Assignment:
Every record below is to be copied exactly, with its images omitted.

Source data:

== Segment start ==

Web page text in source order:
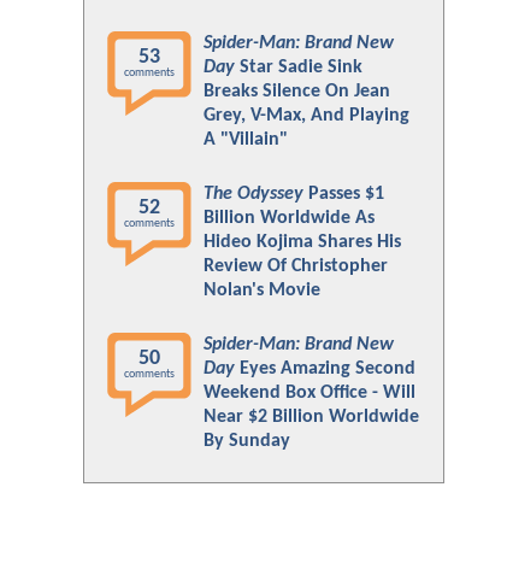
53
comments
Spider-Man: Brand New
Day Star Sadie Sink
Breaks Silence On Jean
Grey, V-Max, And Playing
A "Villain"
52
comments
The Odyssey Passes $1
Billion Worldwide As
Hideo Kojima Shares His
Review Of Christopher
Nolan's Movie
50
comments
Spider-Man: Brand New
Day Eyes Amazing Second
Weekend Box Office - Will
Near $2 Billion Worldwide
By Sunday
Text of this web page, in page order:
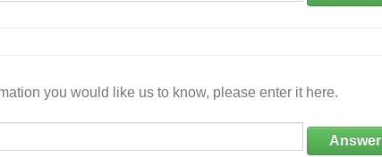
you would like us to know, please enter it here.
Answer
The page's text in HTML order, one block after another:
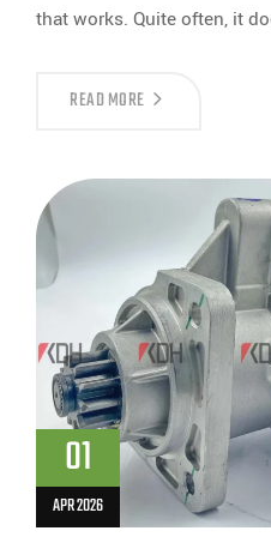
that works. Quite often, it
READ MORE
01
APR 2026
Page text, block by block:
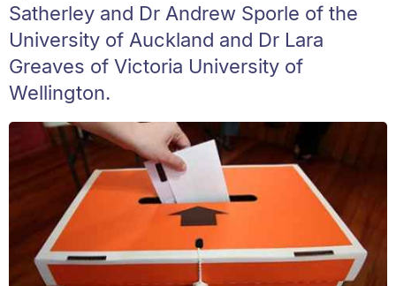
Satherley and Dr Andrew Sporle of the
University of Auckland and Dr Lara
Greaves of Victoria University of
Wellington.
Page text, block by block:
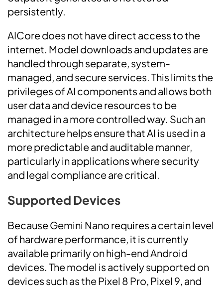
persistently.
AICore does not have direct access to the
internet. Model downloads and updates are
handled through separate, system-
managed, and secure services. This limits the
privileges of AI components and allows both
user data and device resources to be
managed in a more controlled way. Such an
architecture helps ensure that AI is used in a
more predictable and auditable manner,
particularly in applications where security
and legal compliance are critical.
Supported Devices
Because Gemini Nano requires a certain level
of hardware performance, it is currently
available primarily on high-end Android
devices. The model is actively supported on
devices such as the Pixel 8 Pro, Pixel 9, and

== Segment end ==

Answer section:
Web page text in source order:
53
comments
Spider-Man: Brand New
Day Star Sadie Sink
Breaks Silence On Jean
Grey, V-Max, And Playing
A "Villain"
52
comments
The Odyssey Passes $1
Billion Worldwide As
Hideo Kojima Shares His
Review Of Christopher
Nolan's Movie
50
comments
Spider-Man: Brand New
Day Eyes Amazing Second
Weekend Box Office - Will
Near $2 Billion Worldwide
By Sunday
Text of this web page, in page order:
you would like us to know, please enter it here.
Answer
The page's text in HTML order, one block after another:
that works. Quite often, it
READ MORE
01
APR 2026
Page text, block by block:
Satherley and Dr Andrew Sporle of the
University of Auckland and Dr Lara
Greaves of Victoria University of
Wellington.
Page text, block by block:
persistently.
AICore does not have direct access to the
internet. Model downloads and updates are
handled through separate, system-
managed, and secure services. This limits the
privileges of AI components and allows both
user data and device resources to be
managed in a more controlled way. Such an
architecture helps ensure that AI is used in a
more predictable and auditable manner,
particularly in applications where security
and legal compliance are critical.
Supported Devices
Because Gemini Nano requires a certain level
of hardware performance, it is currently
available primarily on high-end Android
devices. The model is actively supported on
devices such as the Pixel 8 Pro, Pixel 9, and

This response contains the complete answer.